Montag, 23.00 Uhr: Inzwischen hat das französische Innenministerium das vorläufige amtliche Endergebnis veröffentlicht:
Es hat damit gegenüber den letzten Resultaten, die ich vergangene Nacht mitgeteilt habe, doch noch kleine Veränderungen gegeben: Zwischen Hollande (28,63 Prozent) und Sarkozy (27,18 Prozent) liegen nur noch knapp 1,5 Prozentpunkte. Le Pen hat mit 17,90 Prozent etwas weniger gut abgeschnitten, als es geschienen hatte; aber immer noch oberhalb der letzten Umfragewerte. Bayrou ist noch einmal leicht auf 9,13 Prozent angestiegen.Von den 46.037.965 Wahlberechtigten haben 36.584.538 ihre Stimme abgegeben; das sind 79,47 Prozent. Ungültig waren 698.737 Stimmen; gültig abgestimmt haben damit 77,95 Prozent der Wahlberechtigten. Die Kandidaten und ihre Ergebnisse in der Reihenfolge, in der das Innenministeriums sie aufführt (Stimmenzahlen und in Klammern Prozente):
Mme Eva JOLY 828.381 (2,31)
Mme Marine LE PEN 6.421.802 (17,90)
M. Nicolas SARKOZY 9.754.316 (27,18)
M. Jean-Luc MÉLENCHON 3.985.089 (11,10)
M. Philippe POUTOU 411.182 (1,15)
Mme Nathalie ARTHAUD 202.561 (0,56)
M. Jacques CHEMINADE 89.552 (0,25)
M. François BAYROU 3.275.395 (9,13)
M. Nicolas DUPONT-AIGNAN 644.043 (1,79)
M. François HOLLANDE 10.273.480 (28,63)
Falls Sie sich die obige Karte der Wahlergebnisse von 2007 angesehen haben, ist es vielleicht interessant, sie mit der Karte der gestrigen Resultate zu vergleichen, wie man sie bei Le Point findet. Es zeigt sich wieder ein Phänomen, auf das man oft bei derartigen Vergleichen stößt: Ändert sich die Balance zwischen zwei Kandidaten, dann stellt sich das geographisch als eine Verschiebung der Grenzen der von ihnen jeweils beherrschten Zonen dar - so, als würden sich in einem Krieg die Fronten verschieben.
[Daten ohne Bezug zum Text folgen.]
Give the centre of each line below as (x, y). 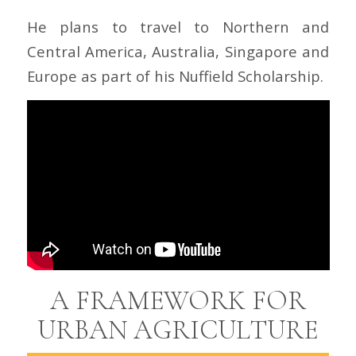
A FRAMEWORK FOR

2007 war, wie oben erläutert, die sozialistische Kandidatin Royal nur in der Bretagne, in der westlichen Mitte und im Südwesten erfolgreich gewesen. Jetzt haben sich diese drei Zonen ausgedehnt und dabei Lücken geschlossen:
Hollande hat in der Bretagne das letzte noch fehlende Département Morbihan erobert. Die Lücke zwischen den beiden Zonen in der westlichen Mitte und dem Südwesten (die Départements Lot-et-Garonne und Tarn-et-Garonne) ist verschwunden; und diese beiden Zonen haben sich nach Norden und Osten hin ausgedehnt. Im Norden reicht der Bereich der sozialistischen Dominanz jetzt bis zu den Départements Cher und Nièvre; im Osten bis an die Rhône und an einer Stelle (Département Isère) sogar über diese hinaus. Dazu sind im traditionell rot wählenden Norden an der Kanalküste eine Reihe Départements wieder an die Sozialisten zurückgefallen, die Ségolène Royal 2007 verloren hatte.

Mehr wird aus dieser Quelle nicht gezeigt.